As a key link connecting regulatory and bioenergetics process, NAD+ has emerged as a central metabolic co-factor playing a critical role in regulating cellular metabolism and energy homeostasis. Successfully recycling NAM, released from NAD+-consuming reactions, back to NAD+ is a major challenge for maintaining NAD+ metabolism and homeostasis. The first step in C. elegans' salvage NAD+ synthesis involves the nicotinamidase,
pnc-1 (T L Vrablik, Huang, Lange, & Hanna-Rose, 2009). Via global metabolic profiling we previously linked loss of salvage NAD+ synthesis, via loss of
pnc-1 activity, to disruptions in glycolysis and a subsequent reproductive developmental delay (Wang et al., 2015). However, the citric acid cycle was not perturbed and functions of the mitochondria were intact in
pnc-1 mutants (Wang et al., 2015). This observation suggested that loss of salvage NAD+ biosynthesis affects the cytoplasm specifically. To investigate this model, we decided to directly test the effects of loss of
pnc-1 on glycolytic and citric acid cycle flux via application of metabolic isotopic carbon tracing tools. After a short four-hour exposure with universally labeled glucose (13C6-Glucose), we were able to detect an isotopically labeled glucose pool in both wild-type animals and
pnc-1 mutants.
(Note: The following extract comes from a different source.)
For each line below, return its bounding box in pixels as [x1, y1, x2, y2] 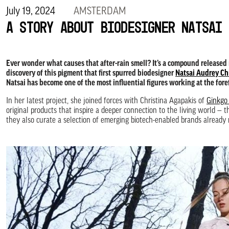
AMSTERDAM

Metabolic carbon tracing confirmed that glycolysis is impeded at the NAD+-dependent step in
pnc-1 mutants. Although glycolysis is compromised, we observed no change in the isotopic flow of label from pyruvate to lactate in
pnc-1 mutants. Additionally, we observed an increase of isotopic label from pyruvate entering the TCA cycle in these mutants. Although trehalose steady state levels are increased in
pnc-1 mutants, we did not observe increased shunting of glucose towards trehalose. This data bolsters the model that loss of NAD+ salvage biosynthesis preferentially affects cytoplasmic functions. Moreover, our work supports stable isotopic labeling as a robust technique to track the passage of metabolites through metabolic pathways in C. elegans.